Aim of the exercise
In the records below, find each line containing the word "Care" and copy it.

Entries supplied
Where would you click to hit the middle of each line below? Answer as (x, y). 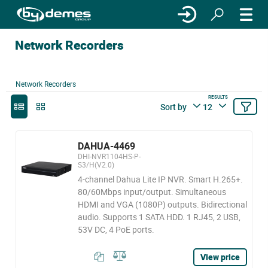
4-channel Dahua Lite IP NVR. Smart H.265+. (160, 179)
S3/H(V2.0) (96, 165)
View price (220, 257)
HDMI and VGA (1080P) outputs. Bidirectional (162, 204)
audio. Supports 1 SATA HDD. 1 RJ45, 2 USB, (159, 217)
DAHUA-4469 (106, 146)
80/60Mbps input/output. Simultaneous (152, 192)
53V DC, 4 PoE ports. (116, 229)
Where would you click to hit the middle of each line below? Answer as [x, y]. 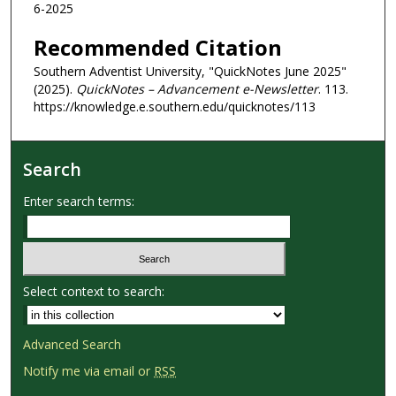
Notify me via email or [89, 371]
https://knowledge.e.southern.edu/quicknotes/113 [175, 107]
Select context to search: [94, 292]
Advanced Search [72, 345]
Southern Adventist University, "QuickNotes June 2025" [190, 72]
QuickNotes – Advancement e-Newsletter [197, 89]
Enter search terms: [79, 201]
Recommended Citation [158, 48]
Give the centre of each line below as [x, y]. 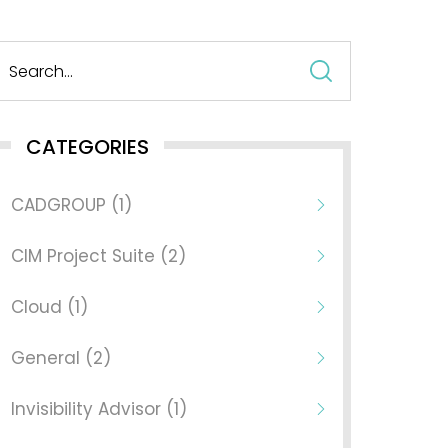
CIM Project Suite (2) [98, 256]
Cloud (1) [49, 307]
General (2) [60, 358]
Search [377, 54]
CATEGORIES [87, 147]
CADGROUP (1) [71, 205]
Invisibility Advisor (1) [98, 409]
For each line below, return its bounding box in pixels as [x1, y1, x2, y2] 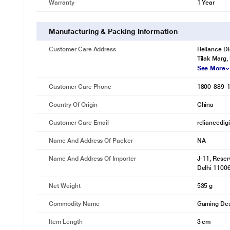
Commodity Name [49, 200, 100, 207]
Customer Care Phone [49, 83, 112, 90]
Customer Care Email [49, 119, 109, 126]
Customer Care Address [49, 46, 117, 53]
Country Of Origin [49, 101, 98, 108]
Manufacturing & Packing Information [49, 27, 178, 35]
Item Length [49, 218, 83, 225]
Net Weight [49, 182, 81, 189]
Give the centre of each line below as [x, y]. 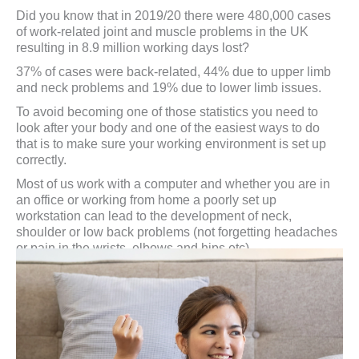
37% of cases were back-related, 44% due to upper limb [173, 71]
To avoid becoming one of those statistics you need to [167, 111]
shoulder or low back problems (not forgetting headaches [177, 232]
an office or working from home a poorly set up [146, 200]
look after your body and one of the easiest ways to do [168, 127]
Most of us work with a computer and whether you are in [173, 184]
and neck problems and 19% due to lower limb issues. [169, 87]
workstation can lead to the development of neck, [154, 216]
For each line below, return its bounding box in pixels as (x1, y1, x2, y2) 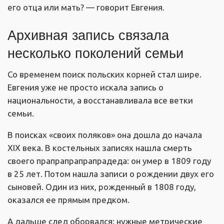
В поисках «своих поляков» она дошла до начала (7, 130, 202, 140)
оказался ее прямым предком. (7, 195, 129, 205)
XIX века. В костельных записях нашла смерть (7, 143, 192, 153)
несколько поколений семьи (7, 42, 183, 62)
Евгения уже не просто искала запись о (7, 82, 163, 92)
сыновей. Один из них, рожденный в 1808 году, (7, 182, 196, 192)
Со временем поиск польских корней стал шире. (7, 69, 201, 79)
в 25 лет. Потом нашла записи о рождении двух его (7, 169, 214, 179)

Response to the task
Customer Care Phone [49, 83, 112, 90]
Customer Care Email [49, 119, 109, 126]
Customer Care Address [49, 46, 117, 53]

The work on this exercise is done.